Department of Biology, Lund University, Lund, Sweden.
Station d'Ecologie Théorique et Expérimentale du CNRS à Moulis, Moulis, France.
J Exp Zool A Ecol Integr Physiol. 2017 Aug;327(7):423-432. doi: 10.1002/jez.2115. Epub 2017 Oct 17.

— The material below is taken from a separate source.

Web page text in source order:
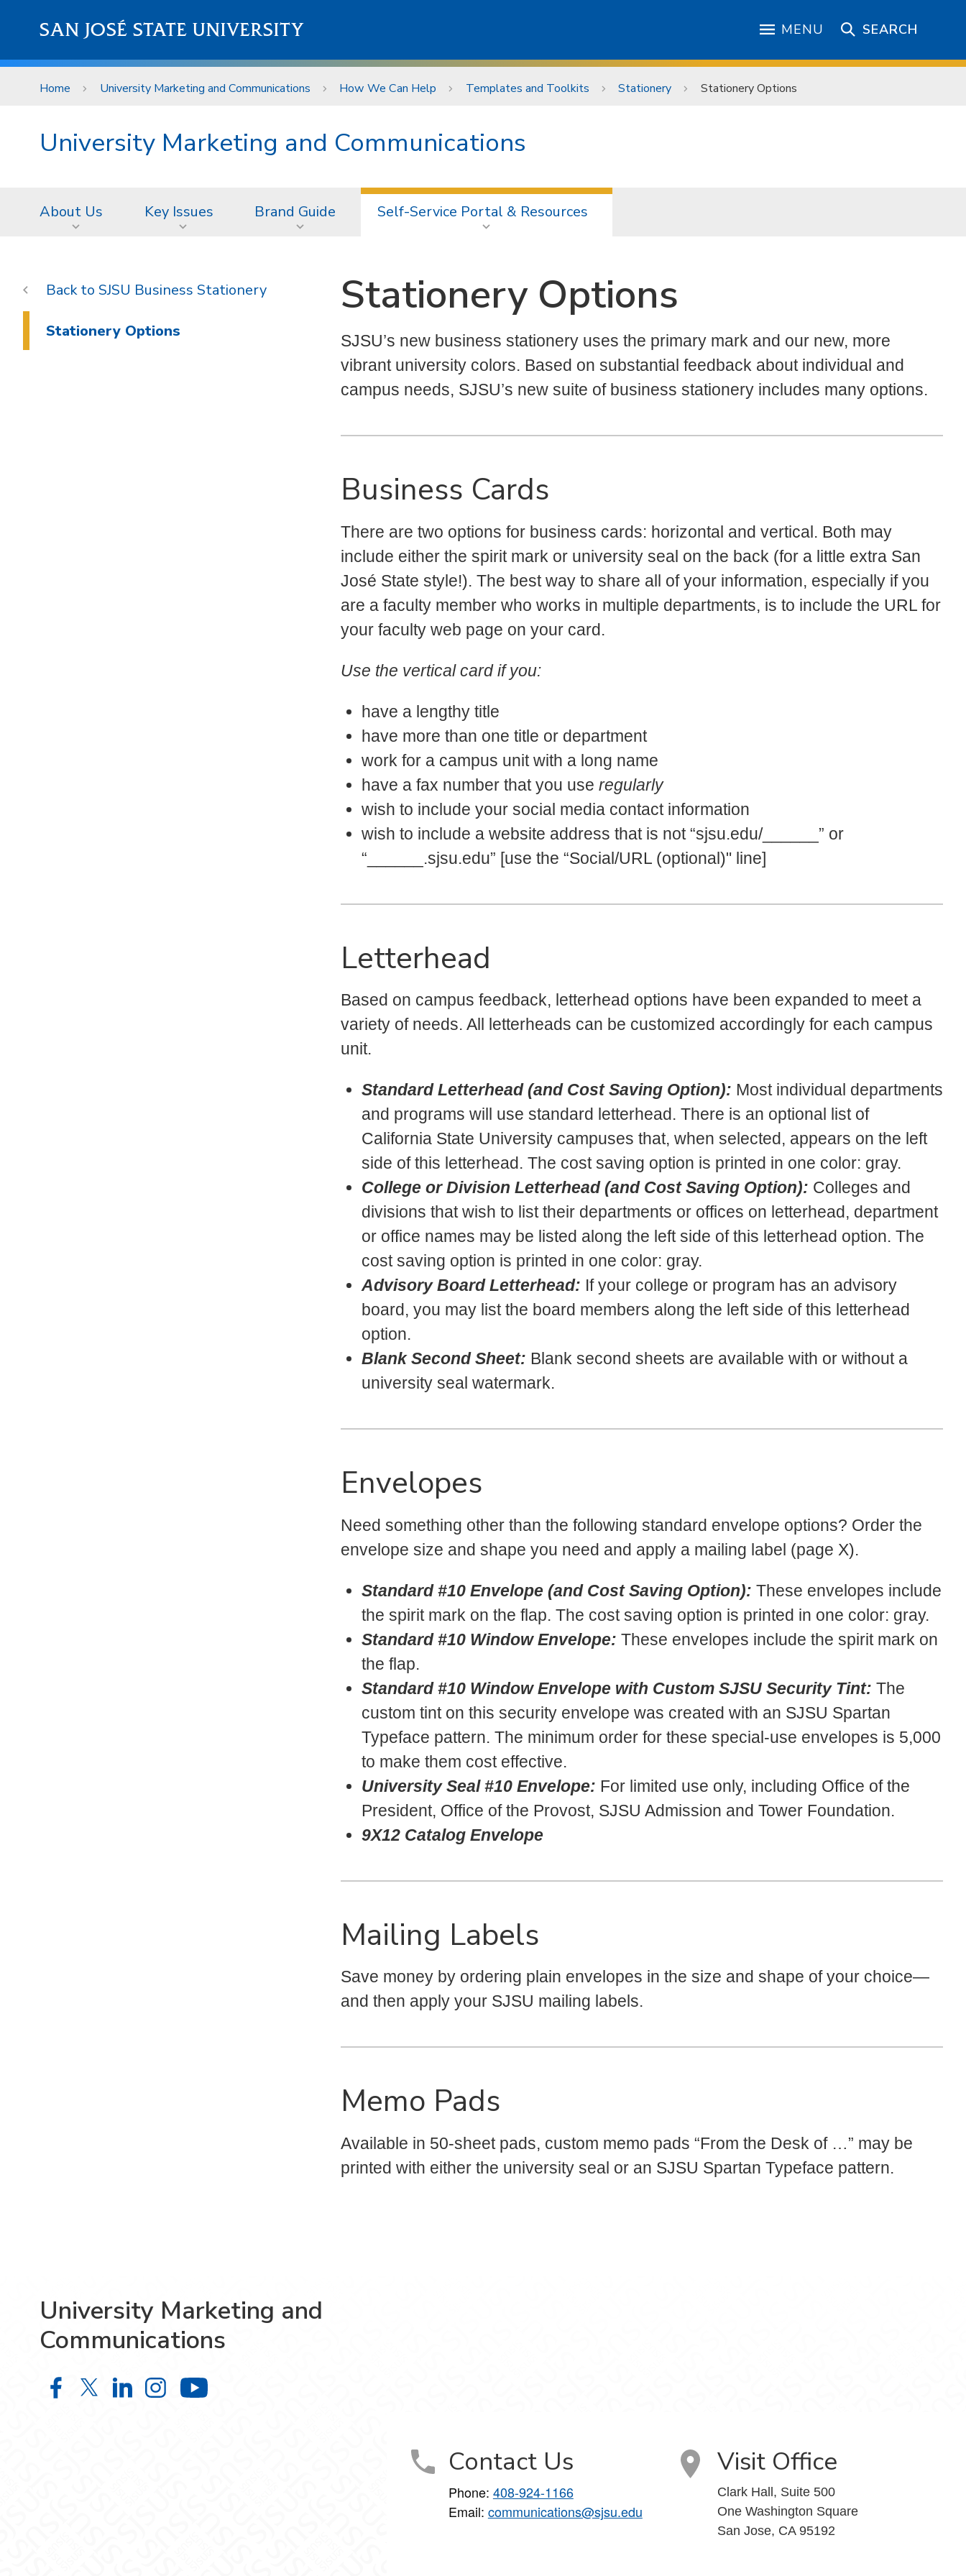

Coping with novel environments may be facilitated by plastic physiological responses that enable survival during environmentally sensitive life stages. We tested the capacity for embryos of the common wall lizard (Podarcis muralis) from low altitude to cope with low-oxygen partial pressure (hypoxia) in an alpine environment. Developing embryos subjected to hypoxic atmospheric conditions (15-16% O sea-level equivalent) at 2,877 m above sea level exhibited responses common to vertebrates acclimatized to or evolutionarily adapted to high altitude: suppressed metabolism, cardiac hypertrophy, and hyperventilation. These responses might have contributed to the unaltered incubation duration and hatching success relative to the ancestral, low-altitude, condition. Even so, hypoxia constrained egg energy utilization such that larger eggs produced hatchlings with relatively low mass. These findings highlight the role of physiological plasticity in maintaining fitness-relevant phenotypes in high-altitude environments, providing impetus to further explore altitudinal limits to ecological diversification in ectothermic vertebrates.
应对新环境可能得益于能够在环境敏感生命阶段维持生存的生理可塑性反应。我们测试了来自低海拔地区的普通壁蜥(Podarcis muralis)胚胎在高原环境中应对低氧分压(缺氧)的能力。在海拔 2877 米处,处于缺氧大气条件(相当于海平面 15-16%的 O2)下的发育中的胚胎表现出与适应或进化适应高海拔的脊椎动物常见的反应:代谢抑制、心脏肥大和过度通气。这些反应可能有助于保持孵化时间和孵化成功率不变,与祖先的低海拔条件相比。即便如此,缺氧限制了卵的能量利用,导致较大的卵孵化出的幼体质量相对较低。这些发现强调了生理可塑性在维持高海拔环境中与适应度相关表型中的作用,为进一步探索变温脊椎动物的海拔生态多样化极限提供了动力。